2017 | Unrated (R equivalent for graphic violence, gore and sexuality) | starring Dolph Lundgren, Kristina Klebe | directed by Mike Mendez | 1hr 23mins |

2017 Halloween Horrorfest #10

This year’s self-directed October Halloween Horrorfest has been a miserable failure so far. So, I was probably primed and ready by all the duds for something like the red-blooded splatter-fest Don’t Kill It. This is a movie for anyone who has ever watched Supernatural and thought it would somehow be made better if the Winchester brothers were replaced with Dolph Lundgren.

Dolph plays a demon hunter with an awesome screenplay name Jebediah Woodley, who stomps around the small town of Chickory Creek with a net gun hunting black-eyed demons in a tan duster and cowboy hat like a Sweedish Van Helsing. Woodley – and his late father – have seen a lot of hell spawns in their day, but this particularly vicious one can swap into the body of the person who killed it’s previous vessel making the usual extermination methods tricky. Thus, the title. This demon racks up an insanely bloody body counter before the opening title appears and the “3 sets of 3 homicides” brings federal agent Evelyn Pierce (Kristina Klebe) to town to be the straight-laced Fed to Dolph’s rogue demon hunting ways.
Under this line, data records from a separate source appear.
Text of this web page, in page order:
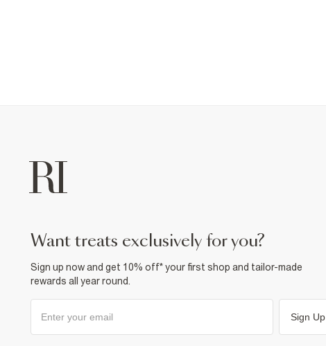
want treats exclusively for you?
Sign up now and get 10% off* your first shop and tailor-made
rewards all year round.
Sign Up
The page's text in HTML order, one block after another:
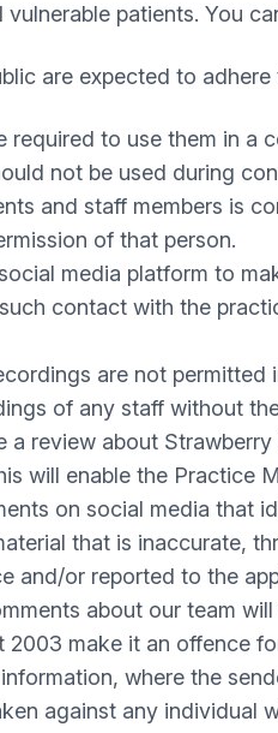
patients. You
are expected to
required to use them in
not be used during
and staff members is
of that person.
media platform to
contact with the
are not
of any staff without
a review about
will enable the Practice
on social media that
that is inaccurate,
and/or reported to the
about our team
2003 make it an offence
where the
against any individual
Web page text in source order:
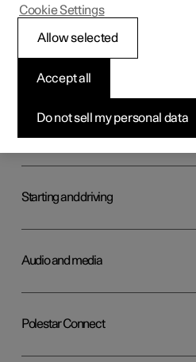
Your Polestar
Key, locks and alarm
Starting and driving
Audio and media
Polestar Connect
Do not sell my personal data
Accept all
Allow selected
Cookie Settings
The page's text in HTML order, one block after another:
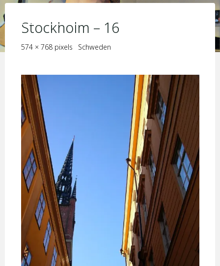
Skip
to
contentStockholm – 16
Full
574 × 768 pixels Schweden
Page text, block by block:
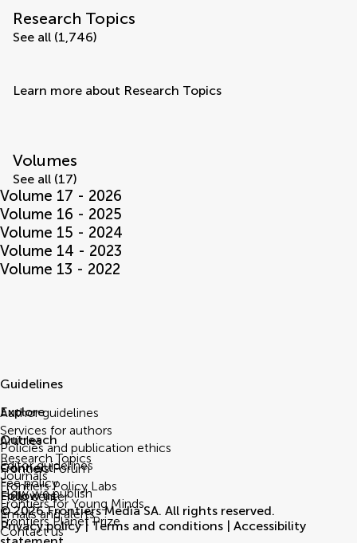
Research Topics
See all (1,746)
Learn more about Research Topics
Volumes
See all (17)
Volume 17 - 2026
Volume 16 - 2025
Volume 15 - 2024
Volume 14 - 2023
Volume 13 - 2022
Guidelines
Author guidelines
Services for authors
Policies and publication ethics
Editor guidelines
Fee policy
Explore
Articles
Research Topics
Journals
How we publish
Outreach
Frontiers Forum
Frontiers Policy Labs
Frontiers for Young Minds
Frontiers Planet Prize
Connect
Help center
Emails and alerts
Contact us
Follow us
© 2026 Frontiers Media SA. All rights reserved.
Privacy policy | Terms and conditions | Accessibility
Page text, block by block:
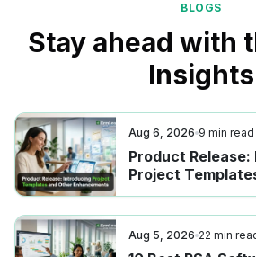
BLOGS
Stay ahead with
Insights
Aug 6, 2026 9 min read
Product
Project
Enhancements
Aug 5, 2026 22 min
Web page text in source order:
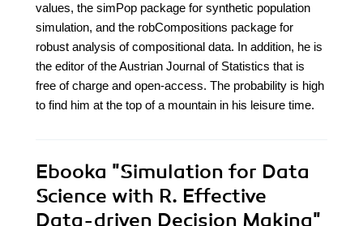
values, the simPop package for synthetic population
simulation, and the robCompositions package for
robust analysis of compositional data. In addition, he is
the editor of the Austrian Journal of Statistics that is
free of charge and open-access. The probability is high
to find him at the top of a mountain in his leisure time.
Ebooka "Simulation for Data
Science with R. Effective
Data-driven Decision Making"
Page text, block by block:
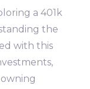
a 401k
the
with this
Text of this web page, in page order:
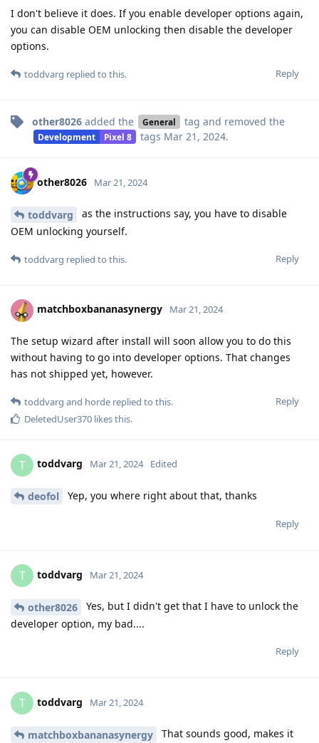
I don't believe it does. If you enable developer options again,
you can disable OEM unlocking then disable the developer
options.
Reply
toddvarg replied to this.
other8026 added the General tag and removed the
Development Pixel 8 tags Mar 21, 2024.
other8026 Mar 21, 2024
toddvarg
as the instructions say, you have to disable
OEM unlocking yourself.
Reply
toddvarg replied to this.
matchboxbananasynergy Mar 21, 2024
The setup wizard after install will soon allow you to do this
without having to go into developer options. That changes
has not shipped yet, however.
Reply
toddvarg and horde replied to this.
DeletedUser370 likes this.
T toddvarg Mar 21, 2024 Edited
deofol Yep, you where right about that, thanks
Reply
T toddvarg Mar 21, 2024
other8026
Yes, but I didn't get that I have to unlock the
developer option, my bad....
Reply
T toddvarg Mar 21, 2024
matchboxbananasynergy
That sounds good, makes it
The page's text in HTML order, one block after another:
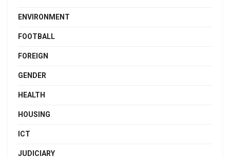
ENVIRONMENT
FOOTBALL
FOREIGN
GENDER
HEALTH
HOUSING
ICT
JUDICIARY
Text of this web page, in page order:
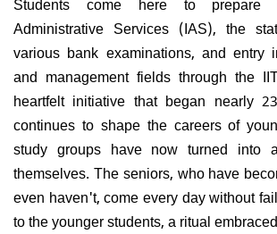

During the course of Don’t Kill It I went from laughing at it to laughing with it. From marveling at it’s shamelessly outrageous bursts of unflinching violence to tracking how closely the movie was following it’s own demon rules (and it was). It is kind of a perfect B-movie. Outrageous, ridiculous, cheesy, high energy, self-aware enough, without sliding into broad parody; delivering heaping amounts of exploitation in exploding heads, axes attacks, buzz saw attacks and screeching demon-possessed old ladies and children spontaneously leaping through the air. This is exactly the type of thing you’d see in the middle of the night on what used to be TNT Monstervision where host Joe Bob Briggs would tally up the fatalities by knife, gun, grenade and axes-to-the-head. Except unlike a lot of this junk you wouldn’t feel terrible the next morning after this. Director Mike Mendez manages the tone effortlessly. This type of perfectly calibrated B-movie cheese is not something you can fake, it’s instinct, and Mendez has the instinct to know when to wink, when to go straight, when to pump the breaks and when to dial up the insanity.
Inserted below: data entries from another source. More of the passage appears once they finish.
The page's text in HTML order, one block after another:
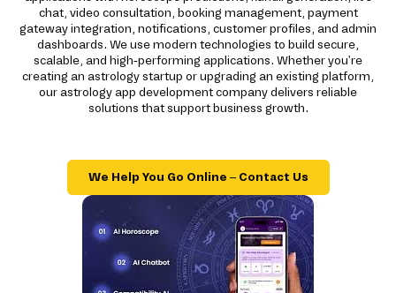
chat, video consultation, booking management, payment
gateway integration, notifications, customer profiles, and admin
dashboards. We use modern technologies to build secure,
scalable, and high-performing applications. Whether you're
creating an astrology startup or upgrading an existing platform,
our astrology app development company delivers reliable
solutions that support business growth.
We Help You Go Online – Contact Us
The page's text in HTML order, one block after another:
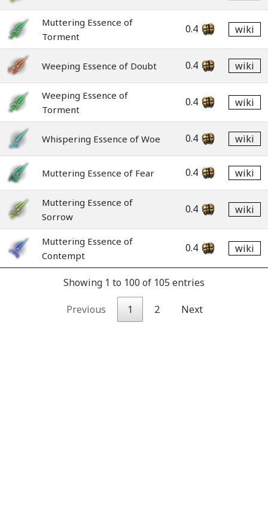
Muttering Essence of
Torment
0.4 wiki
Weeping Essence of Doubt 0.4 wiki
Weeping Essence of
Torment
0.4 wiki
Whispering Essence of Woe 0.4 wiki
Muttering Essence of Fear 0.4 wiki
Muttering Essence of
Sorrow
0.4 wiki
Muttering Essence of
Contempt
0.4 wiki
Showing 1 to 100 of 105 entries
Previous 1 2 Next
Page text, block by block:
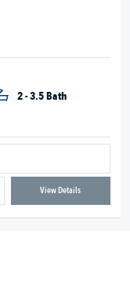
2 - 3.5 Bath
View Details
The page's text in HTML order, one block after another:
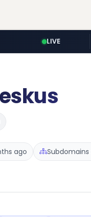
LIVE
ago Subdomains :
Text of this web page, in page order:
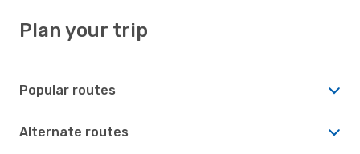
Plan your trip
Popular routes
Alternate routes
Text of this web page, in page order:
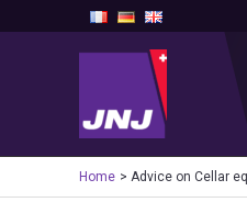
Home Advice on Cellar
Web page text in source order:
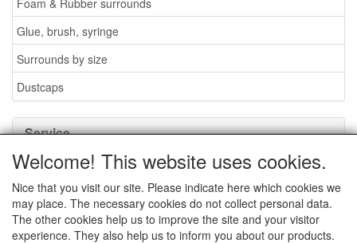
Glue, brush, syringe
Surrounds by size
Dustcaps
Service
Glue / Brush / Fluid
Foam or rubber surrounds?
Important when ordering
Welcome! This website uses cookies.
Nice that you visit our site. Please indicate here which cookies we
may place. The necessary cookies do not collect personal data.
The other cookies help us to improve the site and your visitor
experience. They also help us to inform you about our products.

Unlike fellow action heroes from yesteryear, Dolph Lundgren hasn’t been whining about his career like Jean Claude Van Damme or trying to get back in Academy good graces like Sylvester Stallone. He’s simply been plugging away in a series of direct-to-video B-movies, seemingly unable to turn down a script. Earlier this year I saw him try to deal with a lake full of sharks in the dower, unexciting Shark Lake. Shark Lake promises a Dolph vs. shark fight that never comes and features so little of the – um –  actor he must have been paid by the word. Don’t Kill It on the other hand knows exactly what it’s doing with him. It embraces the 80s hero-worshipping action movie vibe to the hilt. Dolph’s cardboard acting abilities and flat line deliveries are hilariously swept aside by his sheer awesome presence. An onscreen “charisma” that finds him neutralizing a punk with one hand, effortlessly taking a woman to bed and putting his feet up on the town sheriff’s desk all in the first few minutes. All that’s left is for Jebediah to have a habit of rattling off demon puns.
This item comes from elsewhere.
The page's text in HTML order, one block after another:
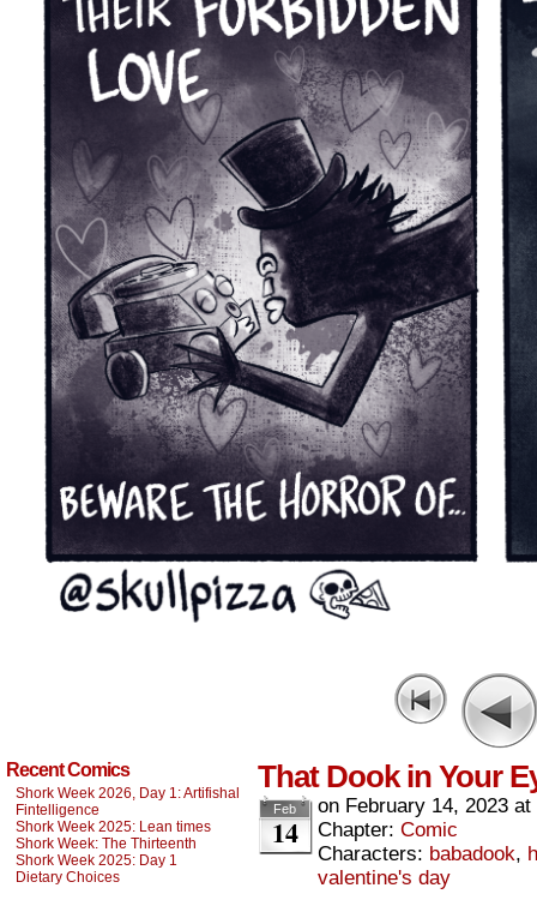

The movie hits a momentum of fun absurdity early on and builds it out from there. There is a genuinely inventive big set piece halfway through where the demon barges into the town church, starts hacking away and the townsfolk take matters into their own pistol-packing hands and forcing Dolph to chase the demon around as it swaps from person to person across the room and out into the street. It is a deliriously well constructed bit of craziness that would make Sam Raimi or Peter Jackson pleased.

Don’t Kill It is a blast and a half. A totally ridiculous movie made by people who know it’s totally ridiculous but with an effective degree of competence. A wonderful surprise that hits the spot for gory, shameless, supernatural action just right. I laughed out loud a lot. A must-see for the niche audience willing to embrace it’s tongue-in-cheek B-movie excesses.